By the time I made it into his office, I felt compelled to talk about the environment of their waiting room, and also his office. He'd changed the wall color from a beige-yellow to an orangey-yellow. He'd changed a shapely urn ceramic lamp (a patient broke it) to a cold rigid metal thing. I noticed it right away. Apparently I was the first to say so....and to tell him it was unsettling. I asked him why he'd pick a red yellow for a
psychiatrist's office.....and he said, "I like yellow, it's warm and mellow. The other option was white but I was told that's too sterile."

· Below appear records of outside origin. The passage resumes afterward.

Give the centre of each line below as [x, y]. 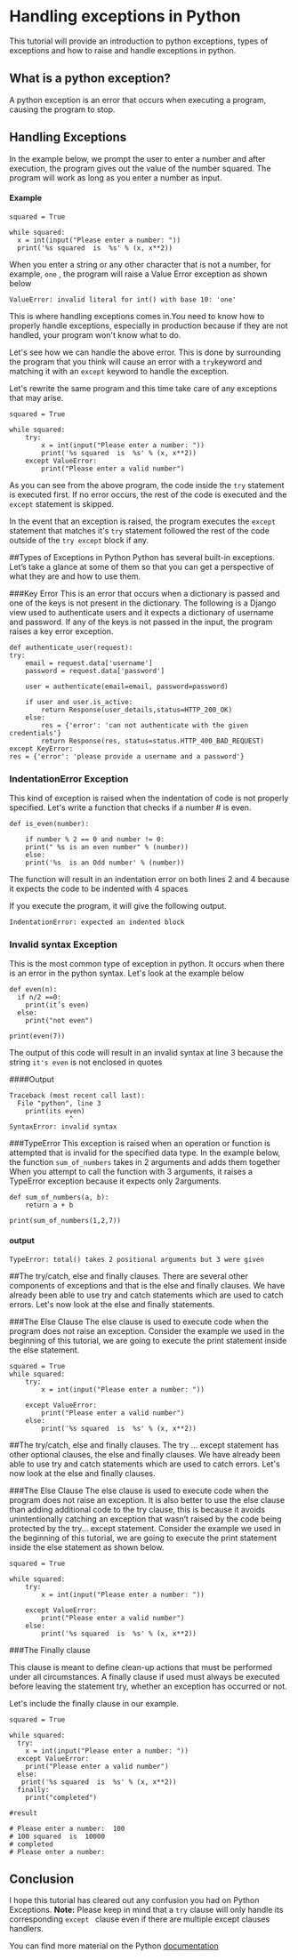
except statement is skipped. [61, 503]
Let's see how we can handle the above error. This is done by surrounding [145, 352]
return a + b [49, 1205]
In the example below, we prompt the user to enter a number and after [137, 158]
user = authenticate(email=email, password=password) [127, 687]
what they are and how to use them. [75, 576]
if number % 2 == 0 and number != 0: [95, 839]
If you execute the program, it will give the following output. [118, 906]

I said sure, you spend your day here, but what about how color affects your patients' moods? Maybe that's why a patient broke your lamp? He got a kick out of me "analyzing" all this. Why his chair was leather-on-rollers positioned at task height behind the desk, but my chair was crappy fabric with plastic arms, and set at conversational height? It forces the patient to "look up" into his eyes, putting the big dark desk between us felt like another obstacle. His bookcases were filled with 'prop' books, some random objects and fake plants. The windows had metal blinds but no curtains. Nothing soft or comforting or "homey" in the whole place. And the furniture was kinda shoved on one side of the room, around his desk.
He agreed he could
probably use a professional interior designer who knew how to arrange the place as a
mental health space. But he was more of a pharmaceutical-psychiatrist, doing 15 minute Med Check appointments. He didn't really give a shit.
Oh yeah, and he also had only one tiny box of standard-issue hospital Kleenex, the kind that feels like raw paper and falls apart with any moisture. The only garbage can was behind his desk. The guy was very clueless about people's needs. How very odd for a psychiatrist.